COLLEGE BASKETBALL ‘89-90 : Big Reason for Lewis’ Change Now Apparent : Basketball: Tom Lewis was considered selfish at USC, but raising a daughter is the main concern now for Pepperdine standout.

Share
TIMES STAFF WRITER

Before going their separate ways, Hank Gathers to Loyola Marymount and Tom Lewis to Pepperdine, they were teammates and classmates as freshmen at USC. During one class midway through that 1985-86 season, Gathers recalled recently, he passed a note to Lewis.

“A lot of the players on the team don’t like you,” Gathers’ note said.

“I don’t care,” Lewis wrote back on the same piece of paper. “Nobody has to like me.”

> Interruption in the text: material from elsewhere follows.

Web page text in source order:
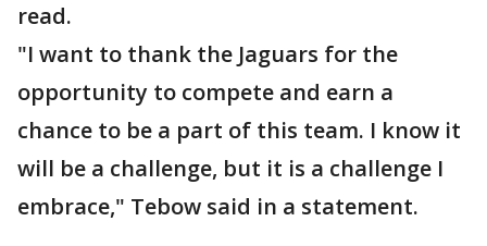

On Feb. 14, Valentine’s Day, Pepperdine will play at Loyola Marymount. Before the game, the referee will introduce co-captain Gathers to co-captain Lewis. The significance of the moment will be lost on neither.

Four years ago, the only thing that Gathers believed Lewis was capable of captaining was a sinking basketball team, which is what USC had at the time.

Advertisement

It is not likely that players have changed so much since then that they would elect someone as their co-captain who does not care if he is liked. So it must be assumed that the change has been in Tom Lewis.

“I can just look at him and tell he’s a changed guy,” said Gathers, who has remained friends with Lewis even though their universities are rivals in the West Coast Conference.

“It’s obvious on the court because he’s passing the ball more. At SC, he had the ability to do a lot of different things. Passing was one of them. But he very rarely did it because he was out only for Tom.”

The change in Lewis, however, is even more obvious away from basketball. In fact, he believes that it was his maturity off the court that led to his emergence as a team leader. “I’m a better person, which makes me a better player,” he said.

Sure, he is older. A teen-ager when he entered USC, he turned 23 earlier this month and will earn his degree in communications next spring. It is only natural that he would have grown some as a person.

But he also found a comfort zone at Pepperdine, which offers a more intimate setting than USC. A church-affiliated university in Malibu with an enrollment of 6,800, it might not be right for everyone. But apparently it was for Lewis.

Advertisement

His first coach at Pepperdine, Jim Harrick, treated him like a member of his family. One of Lewis’ closest friends today is Harrick’s son. Although Pepperdine’s current coach, Tom Asbury, does not have the same relationship with Lewis, they share a mutual respect.

More importantly, however, Lewis has found true love.

It came in a small package during his freshman year at USC and has not gotten a whole heck of a lot larger yet. His daughter, Holly, will turn 4 in January. Now, no one can say that Tom is out only for Tom.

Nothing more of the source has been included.